(Source data)
============

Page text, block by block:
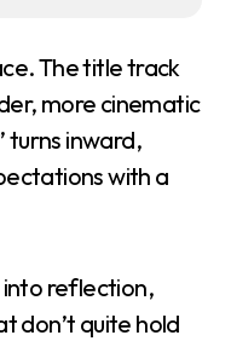
The title track
more cinematic
turns inward,
with a
into reflection,
don’t quite hold
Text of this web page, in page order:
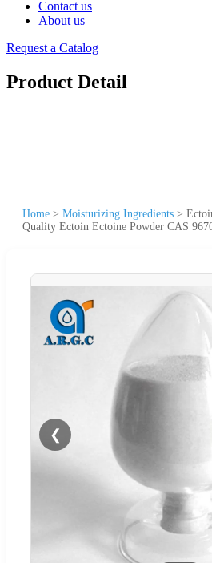
Contact us
About us
Request a Catalog
Product Detail
Home > Moisturizing Ingredients >
Quality Ectoin Ectoine Powder CAS
❮
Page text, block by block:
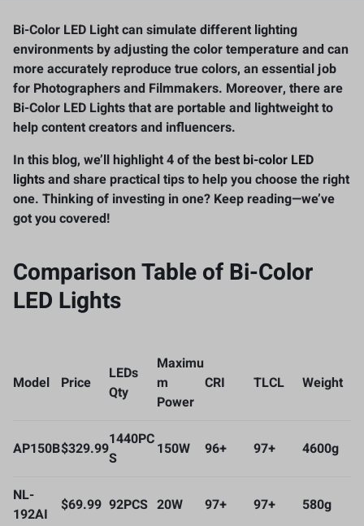
Bi-Color LED Light can simulate different lighting
environments by adjusting the color temperature and can
more accurately reproduce true colors, an essential job
for Photographers and Filmmakers. Moreover, there are
Bi-Color LED Lights that are portable and lightweight to
help content creators and influencers.
In this blog, we’ll highlight 4 of the best bi-color LED
lightsand share practical tips to help you choose the right
one. Thinking of investing in one? Keep reading—we’ve
got you covered!
Comparison Table of Bi-Color
LED Lights
Model Price
LEDs
Qty
Maximu
m
Power
CRI TLCL Weight
AP150B$329.991440PC
S
150W 96+ 97+ 4600g
NL-
192AI
$69.99 92PCS 20W 97+ 97+ 580g
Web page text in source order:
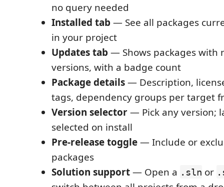
no query needed
Installed tab — See all packages
in your project
Updates tab — Shows packages with
versions, with a badge count
Package details— Description,
tags, dependency groups per target
Version selector— Pick any version;
selected on install
Pre-release toggle— Include or
packages
Solution support— Open a .sln or
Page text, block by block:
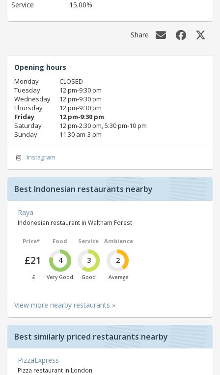
Service 15.00%
Share
Opening hours
Monday
CLOSED
Tuesday
12 pm‑9:30 pm
Wednesday
12 pm‑9:30 pm
Thursday
12 pm‑9:30 pm
Friday
12 pm‑9:30 pm
Saturday
12 pm‑2:30 pm, 5:30 pm‑10 pm
Sunday
11:30 am‑3 pm
Instagram
Best Indonesian restaurants nearby
Raya
Indonesian restaurant in Waltham Forest
Price*
£21
£
Food
4
Very Good
Service
3
Good
Ambience
2
Average
View more nearby restaurants »
Best similarly priced restaurants nearby
PizzaExpress
Pizza restaurant in London
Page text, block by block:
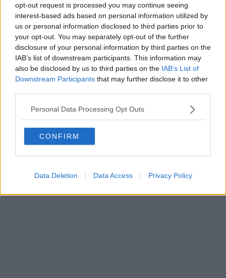
opt-out request is processed you may continue seeing
interest-based ads based on personal information utilized by
us or personal information disclosed to third parties prior to
your opt-out. You may separately opt-out of the further
disclosure of your personal information by third parties on the
IAB’s list of downstream participants. This information may
also be disclosed by us to third parties on the IAB’s List of
Downstream Participants that may further disclose it to other
Personal Data Processing Opt Outs
CONFIRM
Data Deletion Data Access Privacy Policy
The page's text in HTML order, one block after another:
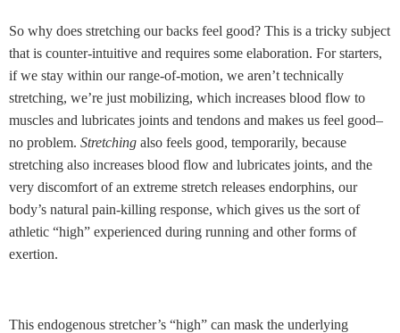
So why does stretching our backs feel good? This is a tricky subject
that is counter-intuitive and requires some elaboration. For starters,
if we stay within our range-of-motion, we aren’t technically
stretching, we’re just mobilizing, which increases blood flow to
muscles and lubricates joints and tendons and makes us feel good–
no problem. Stretching also feels good, temporarily, because
stretching also increases blood flow and lubricates joints, and the
very discomfort of an extreme stretch releases endorphins, our
body’s natural pain-killing response, which gives us the sort of
athletic “high” experienced during running and other forms of
exertion.
This endogenous stretcher’s “high” can mask the underlying
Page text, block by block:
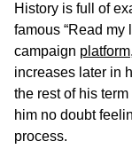
History is full of
famous “Read my
campaign platform
increases later in
the rest of his
him no doubt
process.
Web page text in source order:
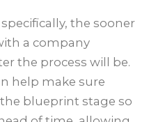
the sooner
a company
the process will be.
help make sure
blueprint stage so

============

#### Task to carry out:
Would you copy, word for word, only the lines above from the one containing "Text of this" through the one containing "environments by adjusting", both included, and please leave out the pictures?

#### The completed task:
Text of this web page, in page order:
Contact us
About us
Request a Catalog
Product Detail
Home > Moisturizing Ingredients >
Quality Ectoin Ectoine Powder CAS
❮
Page text, block by block:
Bi-Color LED Light can simulate different lighting
environments by adjusting the color temperature and can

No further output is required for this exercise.